Vitamin D is a fat-soluble vitamin that has long been understood to affect immune response. However, as much as 70% of the adult population in Israel – and even larger percentages in some countries worldwide –  has insufficient or even deficient levels, according to Dr Amiel Dror, who led the study.

“We know that in countries from Africa to Georgia, and in much of the Middle East, people suffer from deficiency,” he said. “In some places, individuals avoid the sun because it is too hot; they stay inside their tents or huts or cover their bodies. Among some religious communities, like the ultra-Orthodox or traditional Islamic community in Israel, women are at higher risk for deficiency because of how they dress.”

Studies also show that low-income levels affect vitamin D levels due to poor diet or reduced exposure to sun, Dror explained. As such, even before COVID-19, most health authorities recommended supplementation. This new research shows that taking those supplements before contracting the virus could help patients avoid the worst effects of the disease.

People with sufficient vitamin D are 20% less likely to die from COVID-19

The Israeli study examined the records of 1,176 COVID-19-positive patients admitted to Galilee Medical Centre between April 2020 and February 2021 whose vitamin D levels had been evaluated between two weeks and two years prior to infection.

Patients with vitamin D deficiency (less than 20 nanograms per milliliter or ng/mL) were 14 times more likely to have severe or critical cases of COVID-19 than those with more than 40 ng/mL, the study found. Even more strikingly, mortality among patients with sufficient vitamin D levels was 2.3% compared to 25.6% in the vitamin D deficient group.

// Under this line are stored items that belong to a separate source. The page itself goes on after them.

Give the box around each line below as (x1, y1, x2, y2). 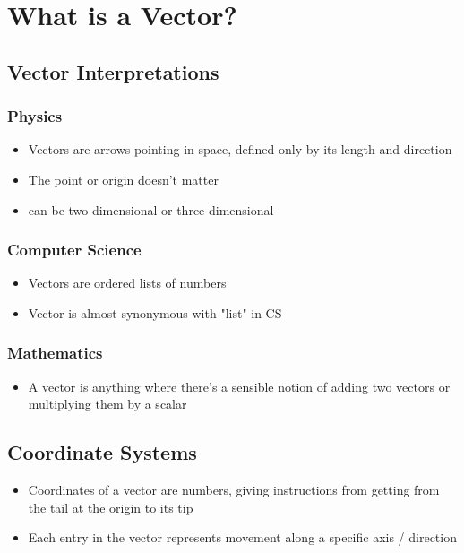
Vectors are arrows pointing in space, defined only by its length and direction (28, 140, 452, 159)
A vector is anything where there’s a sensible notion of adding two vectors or (28, 376, 451, 395)
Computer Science (7, 238, 142, 261)
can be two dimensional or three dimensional (28, 200, 274, 219)
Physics (7, 105, 63, 127)
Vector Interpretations (7, 57, 219, 85)
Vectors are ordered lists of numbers (28, 273, 227, 292)
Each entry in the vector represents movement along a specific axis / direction (28, 528, 457, 547)
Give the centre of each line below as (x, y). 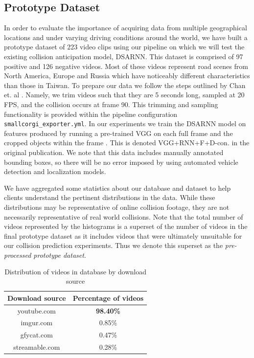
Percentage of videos (108, 298)
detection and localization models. (55, 171)
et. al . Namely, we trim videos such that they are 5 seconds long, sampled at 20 (124, 95)
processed (18, 255)
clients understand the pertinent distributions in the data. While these (110, 197)
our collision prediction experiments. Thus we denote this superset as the (114, 245)
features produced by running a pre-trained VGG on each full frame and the (118, 133)
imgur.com (37, 323)
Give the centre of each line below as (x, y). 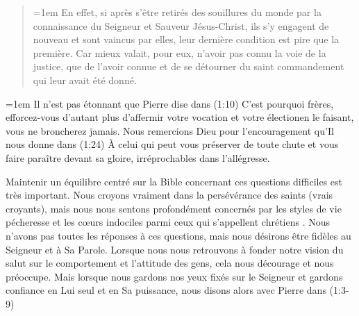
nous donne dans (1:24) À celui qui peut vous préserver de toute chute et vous (172, 144)
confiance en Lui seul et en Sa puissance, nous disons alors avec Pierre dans (166, 290)
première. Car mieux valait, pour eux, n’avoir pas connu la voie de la (179, 52)
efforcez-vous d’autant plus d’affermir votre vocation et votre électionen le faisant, (180, 117)
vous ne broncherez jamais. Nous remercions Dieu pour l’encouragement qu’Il (170, 130)
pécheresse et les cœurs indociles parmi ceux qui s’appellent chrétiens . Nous (168, 222)
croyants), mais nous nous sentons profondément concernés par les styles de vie (174, 208)
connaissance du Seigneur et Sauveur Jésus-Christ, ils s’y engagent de (181, 25)

The study adjusted for age, gender, season (summer/winter) and chronic diseases, and found similar results across the board.

The study was conducted during Israel’s first two COVID waves, before vaccines were widely available, and before the recent Omicron outbreak. Dror said that coronavirus mutations should not negate vitamin D’s effectiveness.

Study checks vitamin D levels before infection

The study builds on a pre-print study that the team published in June on the health sharing server MedRxiv.

Those preliminary results found that people who were deficient in vitamin D were at least 20% more likely to die from COVID-19 than people who were not and that 26% of people who had a pre-infection level of vitamin D of 20 ng/mL died, compared with 3% of those who had higher levels of vitamin D.

Dr. Amiel Dror
Dr. Amiel Dror

However, that study received some pushback as it was unclear whether the vitamin D deficiency found in hospitalized COVID-19 patients was the result of the virus, making low vitamin D levels a symptom rather than a contributing factor to severe disease and death.

The newer study corrected that by analyzing vitamin D levels prior to infection.

“The infection itself alters the inflammatory status of our body and vitamin D is consumed, among other nutrients,” Dror said. As such, “we cannot conclude anything about vitamin D levels” in acute patients.

In October, soon after Dror’s first report, Israel’s Coronavirus National Information and Knowledge Center aggregated research studies that likewise showed a circumstantial relationship between one’s level of vitamin D and coronavirus, recommending supplementation. As a result, the country’s Health Ministry recommended increased vitamin D levels during the pandemic.

Different countries recommend different levels of vitamin D for their citizens, but on average the recommended amounts are as follows: Children under 1 should take 10 micrograms a day, kids and teens between the ages of 1 and 18 should take 15, and adults should consume 20 to 100 depending on their BMI.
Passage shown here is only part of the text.